START EXCERPTED DATA

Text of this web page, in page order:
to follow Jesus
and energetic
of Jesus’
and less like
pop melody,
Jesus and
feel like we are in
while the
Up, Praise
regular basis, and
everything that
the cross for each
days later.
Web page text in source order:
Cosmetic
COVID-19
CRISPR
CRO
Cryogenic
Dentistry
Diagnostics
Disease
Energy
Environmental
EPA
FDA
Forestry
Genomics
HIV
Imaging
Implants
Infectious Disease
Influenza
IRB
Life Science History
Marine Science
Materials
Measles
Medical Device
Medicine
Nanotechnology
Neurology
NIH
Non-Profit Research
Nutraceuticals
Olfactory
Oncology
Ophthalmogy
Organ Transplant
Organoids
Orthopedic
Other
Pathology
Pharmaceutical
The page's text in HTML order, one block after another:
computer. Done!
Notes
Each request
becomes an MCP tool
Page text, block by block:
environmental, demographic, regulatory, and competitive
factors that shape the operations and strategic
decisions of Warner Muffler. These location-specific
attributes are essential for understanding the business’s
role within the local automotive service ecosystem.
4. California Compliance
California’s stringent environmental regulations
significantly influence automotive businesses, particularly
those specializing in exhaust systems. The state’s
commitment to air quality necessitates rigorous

END EXCERPTED DATA
START EXCERPTED DATA

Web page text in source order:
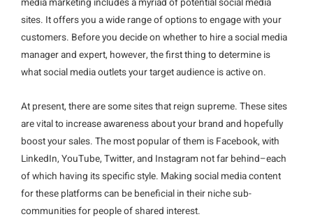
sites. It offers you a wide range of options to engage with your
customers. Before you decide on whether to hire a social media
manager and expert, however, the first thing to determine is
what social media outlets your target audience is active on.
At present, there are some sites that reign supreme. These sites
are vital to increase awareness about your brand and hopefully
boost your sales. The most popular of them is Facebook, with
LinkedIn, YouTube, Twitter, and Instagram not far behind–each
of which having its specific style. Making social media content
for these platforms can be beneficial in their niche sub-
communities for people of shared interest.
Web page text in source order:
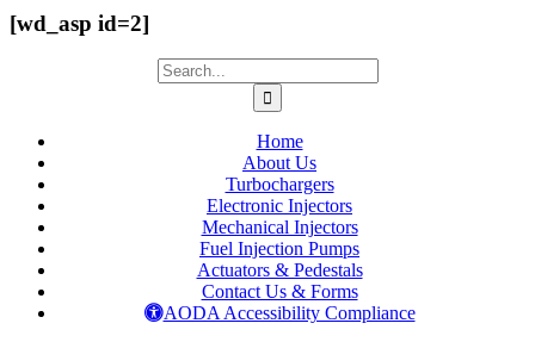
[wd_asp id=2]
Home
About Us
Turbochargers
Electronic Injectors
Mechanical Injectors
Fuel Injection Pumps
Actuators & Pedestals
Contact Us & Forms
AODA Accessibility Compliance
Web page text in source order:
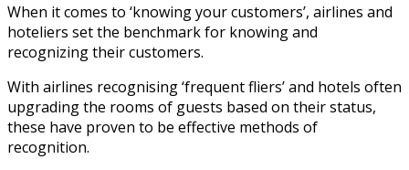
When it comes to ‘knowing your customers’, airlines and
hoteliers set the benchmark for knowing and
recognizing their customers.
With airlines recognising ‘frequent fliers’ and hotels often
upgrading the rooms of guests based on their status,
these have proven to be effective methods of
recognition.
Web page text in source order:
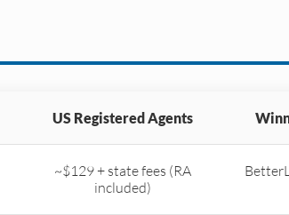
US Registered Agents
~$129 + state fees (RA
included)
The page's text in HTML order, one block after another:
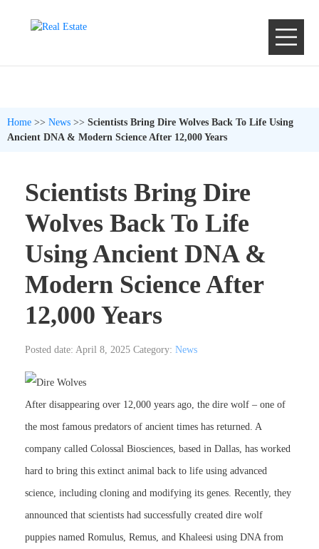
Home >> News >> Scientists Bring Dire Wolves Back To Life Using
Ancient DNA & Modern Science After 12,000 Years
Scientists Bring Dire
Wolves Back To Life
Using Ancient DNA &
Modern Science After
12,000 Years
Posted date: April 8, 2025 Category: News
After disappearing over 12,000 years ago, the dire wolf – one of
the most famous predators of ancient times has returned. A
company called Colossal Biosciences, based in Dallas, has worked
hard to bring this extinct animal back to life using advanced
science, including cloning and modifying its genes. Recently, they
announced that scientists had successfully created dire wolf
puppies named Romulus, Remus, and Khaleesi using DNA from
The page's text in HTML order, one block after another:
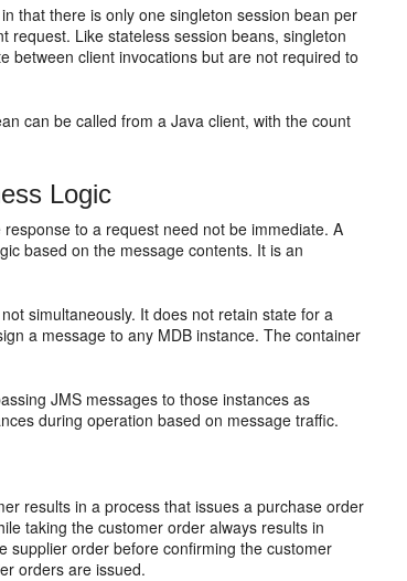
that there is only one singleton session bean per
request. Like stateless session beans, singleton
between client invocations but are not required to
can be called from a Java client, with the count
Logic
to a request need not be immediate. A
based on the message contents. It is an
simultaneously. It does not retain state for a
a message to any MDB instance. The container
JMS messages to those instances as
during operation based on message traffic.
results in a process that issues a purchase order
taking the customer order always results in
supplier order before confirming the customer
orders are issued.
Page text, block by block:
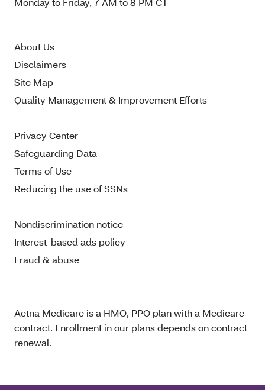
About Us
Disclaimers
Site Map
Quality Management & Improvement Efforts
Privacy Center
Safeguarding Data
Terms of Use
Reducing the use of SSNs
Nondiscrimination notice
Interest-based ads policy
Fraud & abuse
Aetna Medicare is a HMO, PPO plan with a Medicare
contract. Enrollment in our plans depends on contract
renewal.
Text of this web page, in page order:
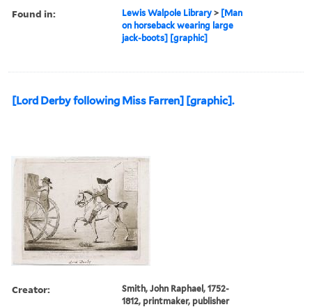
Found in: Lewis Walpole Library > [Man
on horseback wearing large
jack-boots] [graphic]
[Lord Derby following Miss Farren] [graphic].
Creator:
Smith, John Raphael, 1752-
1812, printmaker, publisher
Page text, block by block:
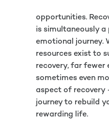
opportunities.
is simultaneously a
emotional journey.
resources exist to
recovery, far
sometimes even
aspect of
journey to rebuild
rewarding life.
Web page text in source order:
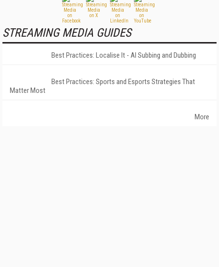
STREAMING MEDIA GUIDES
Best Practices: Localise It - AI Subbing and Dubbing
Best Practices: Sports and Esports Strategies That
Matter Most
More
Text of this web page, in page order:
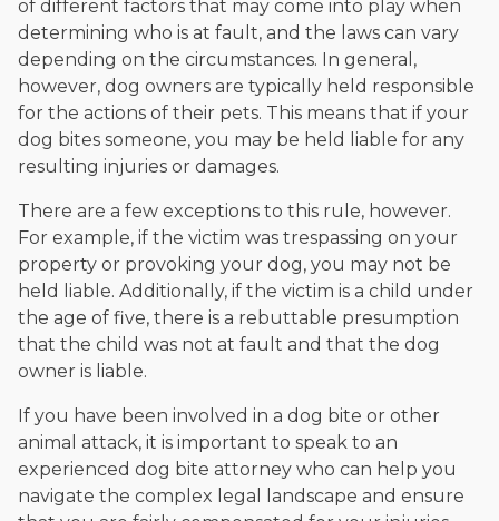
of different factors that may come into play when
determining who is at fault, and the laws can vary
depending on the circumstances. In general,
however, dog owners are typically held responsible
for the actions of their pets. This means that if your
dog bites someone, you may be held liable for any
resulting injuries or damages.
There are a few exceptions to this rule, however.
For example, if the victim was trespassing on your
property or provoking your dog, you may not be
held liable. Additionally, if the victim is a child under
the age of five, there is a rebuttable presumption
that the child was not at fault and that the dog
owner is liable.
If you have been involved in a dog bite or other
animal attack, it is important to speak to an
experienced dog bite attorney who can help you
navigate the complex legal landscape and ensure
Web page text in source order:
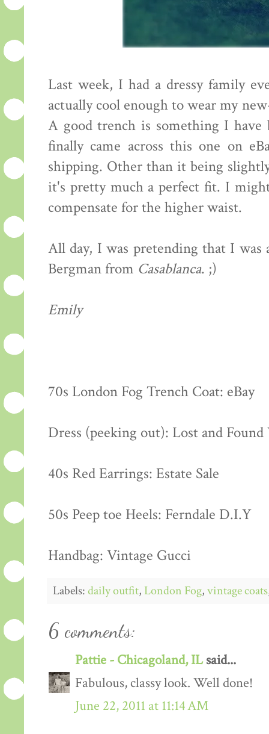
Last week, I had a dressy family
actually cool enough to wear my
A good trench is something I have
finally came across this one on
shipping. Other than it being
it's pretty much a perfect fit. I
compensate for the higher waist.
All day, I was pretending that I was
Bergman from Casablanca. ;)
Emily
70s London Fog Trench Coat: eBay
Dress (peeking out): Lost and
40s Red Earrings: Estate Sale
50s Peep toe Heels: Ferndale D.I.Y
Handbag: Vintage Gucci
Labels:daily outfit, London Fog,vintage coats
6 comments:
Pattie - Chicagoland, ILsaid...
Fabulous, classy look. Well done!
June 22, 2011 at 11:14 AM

END EXCERPTED DATA

PROBLEM REQUIREMENTS ▸ Copy all lines of the material above where the string "airlines" occurs.

SOLUTION TO THE PROBLEM ▸
When it comes to ‘knowing your customers’, airlines and
With airlines recognising ‘frequent fliers’ and hotels often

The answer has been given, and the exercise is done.